All public NHS tenders must now have a minimum of 10 percent of the total award scoring to social value, he outlined. This is a significant step change from the traditional price and quality criteria.
“Now that social value has come into it, price and the social value will be taken into account in the evaluations,” Alan explained. “Social value encompasses a lot of initiatives that are going on in society at the moment, such as sustainability, corporate social responsibility, ESG, wellbeing, carbon reduction planning, and so on.”
“The implementation of social value is really about generating additional value in UK plc,” he added. “It’s not about generating additional value in the organisations themselves, it’s about UK plc.
“When social value is being measured, there are two things people are looking at. One is what I call the ‘rear-view mirror’, which asks companies: What are you already doing around social value? And then comes the forward-looking bit: What are you prepared to commit to if you get this contract that’s being awarded?
“The backwards bit is looking for evidence that you’re already doing it and really that supports the credibility of the forward-looking bit.”
Alan said it is important for firms to look at what contracting authorities want when tendering so their proposition is relevant.

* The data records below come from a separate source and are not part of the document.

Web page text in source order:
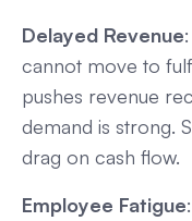
Delayed Revenue
cannot move to
pushes revenue
demand is strong.
drag on cash flow.
Employee Fatigue

He continued: “For you, as an organisation, when you look at what social value touches on, it touches on all parts of your organisation. It goes across all the functions of your organisation. Whereas, when you were looking at price, it may not have quite gone across all the same functions.
“It also goes outside of your organisation. Social value guidance talks about collaboration, using SMEs, and using innovation to make your own products and processes better.”
Large organisations will need to provide data about how many SMEs they work with and what percentage this accounts for in terms of total cost. This data needs to be collected, so organisations can answer these questions sensibly.
In operations where manufacturing occurs in the UK, Alan noted that a lot of manufacturing operations are not doing a lot in their local communities, or it is not recorded anywhere. This data is also important for tenders.
Looking outside of the organisations, NHSE’s net zero targets are very significant in public procurement, including reducing emissions within the supply chain and not just within the organisation.
He underlined that NHS net zero guidance states that the carbon footprint of third parties needs to be removed by 16.5 million tonnes CO2e from supply chain. Scope 1 emissions are direct emissions, scope 2 emissions are indirect emissions, and scope 3 emissions are supply chain emissions.
“Current carbon reduction planning only asks you account for 5 out of 15 scope 3 emissions,” he commented. “Where are the other 10 going to come from? The other 10 get more challenging.”
When EPSCOT did the calculations for tender evaluations, if companies are not accounting for the minimum 10 percent social value, the product’s price must be significantly lower to get the same evaluation score, which would significantly impact suppliers’ gross margins.
Alan added that implementing social value is about improving UK plc. He said social return on investment (SROI) tells a story of how change is being created by measuring social, economic, and environmental outcomes. However, he nodded to the fact that the UK Government’s social value guidance is complex and open to interpretation.
To help with social value, EPSCOT has an affordable social value tool available, which makes it easier for suppliers to quantify the impact of their social initiatives and insights for improving future strategies.